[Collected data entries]
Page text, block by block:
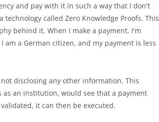
and pay with it in such a way that I don't
called Zero Knowledge Proofs. This
behind it. When I make a payment, I'm
a German citizen, and my payment is less
disclosing any other information. This
an institution, would see that a payment
it can then be executed.
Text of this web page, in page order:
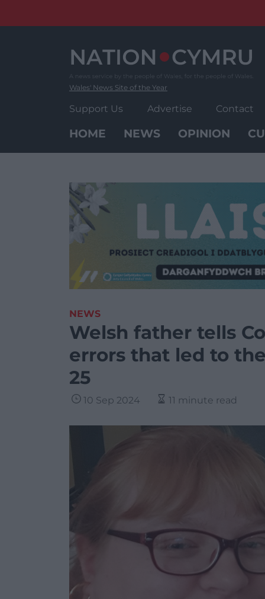
Wales' News Site of the Year
Support Us Advertise Contact
HOME NEWS OPINION
NEWS
Welsh father tells
errors that led to
25
10 Sep 2024 11 minute read

Task.
Repeat every entry above precisely, leaving each picture out.

Answer to this problem.
Page text, block by block:
and pay with it in such a way that I don't
called Zero Knowledge Proofs. This
behind it. When I make a payment, I'm
a German citizen, and my payment is less
disclosing any other information. This
an institution, would see that a payment
it can then be executed.
Text of this web page, in page order:
Wales' News Site of the Year
Support Us Advertise Contact
HOME NEWS OPINION
NEWS
Welsh father tells
errors that led to
25
10 Sep 2024 11 minute read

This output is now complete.